Pillar 3: The on-demand surgical safety net – This represents a critical and pragmatic compromise. While a permanent on-site surgical department may be absent, surgical expertise must be immediately available. We strongly advocate for mandatory temporary on-site presence of both cardiac and vascular surgeons [27]. This model, utilized in some German centers, provides an immediate expert safety net, fulfilling the spirit of the guidelines while remaining logistically achievable [13, 14]. It involves having surgeons scrubbed-out and present in the control room, ready to intervene instantly, rather than merely on call.
Pillar 4: Formalized rescue protocols – Pre-defined, written, and regularly drilled protocols must exist for managing both cardiac and vascular complications requiring surgical intervention [1–3]. This includes formal, legally binding transfer agreements with the surgical hub, dedicated transfer teams on standby, and clear criteria for activating transfers. The success of the Israeli program was predicated on precisely such collaboration with remote surgical centers. The objective is to make the transfer process so efficient and seamless that it minimizes time delays compared to in-house transfers from catheterization laboratories to operating rooms.

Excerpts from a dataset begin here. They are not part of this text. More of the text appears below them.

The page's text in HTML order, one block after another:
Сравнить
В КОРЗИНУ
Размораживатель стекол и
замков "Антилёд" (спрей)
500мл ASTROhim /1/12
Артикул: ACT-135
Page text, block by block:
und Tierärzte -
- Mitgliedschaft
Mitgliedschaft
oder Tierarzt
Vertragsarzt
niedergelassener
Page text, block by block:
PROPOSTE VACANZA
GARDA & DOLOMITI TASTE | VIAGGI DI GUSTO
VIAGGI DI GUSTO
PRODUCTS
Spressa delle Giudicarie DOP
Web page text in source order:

This four-pillar model does more than ensure safety; it creates a new form of networked quality control. By requiring visiting surgeons from established hubs to be physically present, it fosters natural proctorship and mentorship relationships. This ensures that techniques and complication management strategies of new centers align with best practices from experienced hubs, actively disseminating expertise and raising standards of care across the entire network.
Conclusion: a measured and confident step forward for Polish cardiology
The evidence is compelling, the local precedent is strong, and the clinical need is undeniable [12–18]. The time has come for Polish cardiology to move beyond debate and begin careful, strategic implementation of TAVI programs in select, high-volume interventional centers lacking on-site CS. International registry data demonstrate that with proper patient selection and experienced operators, outcomes are not compromised. The commented BAV paper [25] provides powerful local validation of the skill and readiness already existing within Poland’s non-surgical centers.

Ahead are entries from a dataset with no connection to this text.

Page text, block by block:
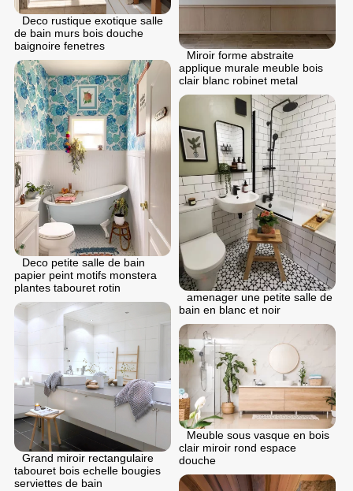
Miroir forme abstraite
applique murale meuble bois
clair blanc robinet metal
Deco rustique exotique salle
de bain murs bois douche
baignoire fenetres
Deco petite salle de bain
papier peint motifs monstera
plantes tabouret rotin
аmenager une petite salle de
bain en blanc et noir
Grand miroir rectangulaire
tabouret bois echelle bougies
serviettes de bain
Meuble sous vasque en bois
clair miroir rond espace
douche
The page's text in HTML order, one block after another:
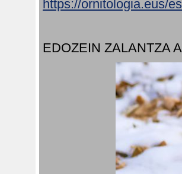
https://ornitologia.eus/
EDOZEIN ZALANTZA

This is not a call for deregulation, but for adoption of a new, highly regulated model built on the pillars of integrated Heart Teams, rigorous patient selection, on-demand surgical safety nets, and formalized rescue protocols. The answer to our title question is a qualified but confident “yes”. This is a patient-centric imperative. By leveraging its extensive network of skilled catheterization laboratories within a structured framework of surgical collaboration, Poland has a unique opportunity to resolve critical access-to-care bottlenecks and provide timely, life-saving therapy to thousands of citizens currently waiting.